There is little evidence to suggest that anticonvulsant/ASM exposure through breastmilk has clinical effects on newborns. The Maternal Outcomes and Neurodevelopmental Effects of Antiepileptic Drugs (MONEAD) study showed that most blood concentrations in breastfed infants of mothers taking carbamazepine, oxcarbazepine, valproate, levetiracetam, and topiramate were quite low, especially in relationship to the mother's level and what the fetal level would have been during pregnancy. (Note: valproic acid is NOT a recommended ASM for people with epilepsy who are considering having children.)
Infant exposure to newer ASMs (cenobamate, perampanel, brivaracetam, eslicarbazepine, rufinamide, levetiracetam, topiramate, gabapentin, oxcarbazepine, lamotrigine, and vigabatrin) via breastmilk was not associated with negative neurodevelopment (such as lower IQ and autism spectrum disorder) at 36 months.
Several studies that followed children exposed to ASMs during pregnancy showed that a number of widely used ones (including lamotrigine and levetiracetam) carried a low risk of adverse neurodevelopmental outcomes (cognitive and behavioral) in children when compared to children born to mothers without epilepsy and children born to mothers taking other anti-seizure medications.

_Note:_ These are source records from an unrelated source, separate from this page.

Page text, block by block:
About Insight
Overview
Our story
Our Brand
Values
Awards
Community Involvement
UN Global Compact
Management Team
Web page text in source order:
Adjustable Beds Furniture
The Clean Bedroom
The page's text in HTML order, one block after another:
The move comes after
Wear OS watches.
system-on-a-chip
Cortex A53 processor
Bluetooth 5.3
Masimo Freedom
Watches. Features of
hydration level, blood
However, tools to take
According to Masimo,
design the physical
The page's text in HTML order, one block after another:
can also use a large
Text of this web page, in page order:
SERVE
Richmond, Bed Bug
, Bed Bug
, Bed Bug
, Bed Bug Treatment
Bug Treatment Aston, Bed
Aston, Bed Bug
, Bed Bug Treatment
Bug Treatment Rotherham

Data from several pregnancy registries showed that children exposed to levetiracetam or lamotrigine during pregnancy had the lowest risk of developing major congenital malformations compared to those exposed to other ASMs. The risk of major congenital malformations for children exposed to these ASMs were within the range for children who were not exposed to any ASMs during pregnancy.

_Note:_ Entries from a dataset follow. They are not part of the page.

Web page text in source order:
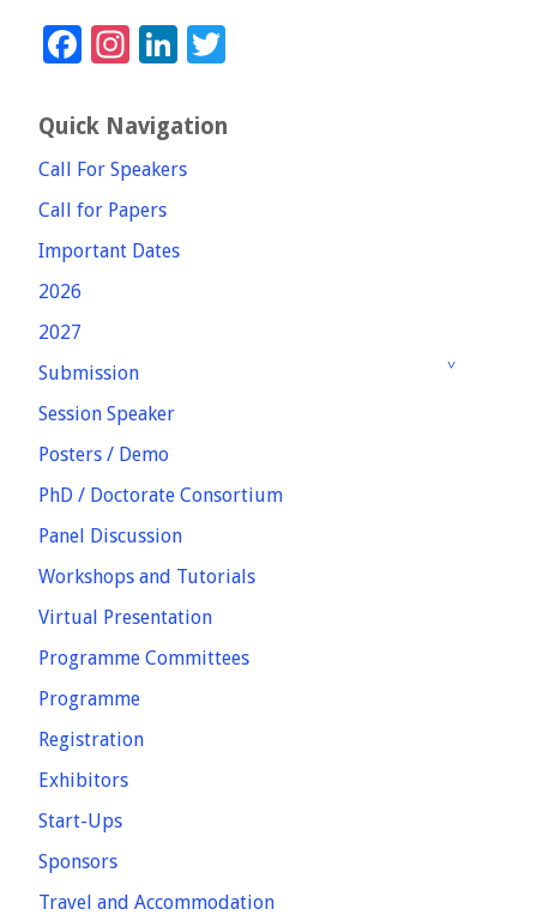
Facebook
Instagram
LinkedIn
Quick Navigation
Call For Speakers
Call for Papers
Important Dates
2026
2027
Submission
Session Speaker
Posters / Demo
PhD / Doctorate Consortium
Panel Discussion
Workshops and Tutorials
Virtual Presentation
Programme Committees
Programme
Registration
Exhibitors
Start-Ups
Sponsors
Travel and Accommodation

People with epilepsy can have healthy pregnancies and healthy babies. However, proper planning and care is essential to minimize the risk of congenital malformations or adverse neurocognitive outcomes for the fetus while maintaining seizure control for the pregnant person with epilepsy. If possible, when planning pregnancy, people with epilepsy should switch to ASMs with the lowest teratogenic risk for major congenital malformations as well as the least risk of adverse neurodevelopmental outcomes (e.g., lower IQ or autism spectrum disorder). They should also work with their healthcare providers to identify the lowest effective ASM dosage that will maintain their seizure control while regularly checking medication levels throughout pregnancy.
Data from studies conducted on women taking antiepileptic drugs for non-epileptic reasons, including depression and bipolar disorder, show that if high doses of the drugs are taken during the first trimester of pregnancy then there is the potential of an increased risk of congenital malformations.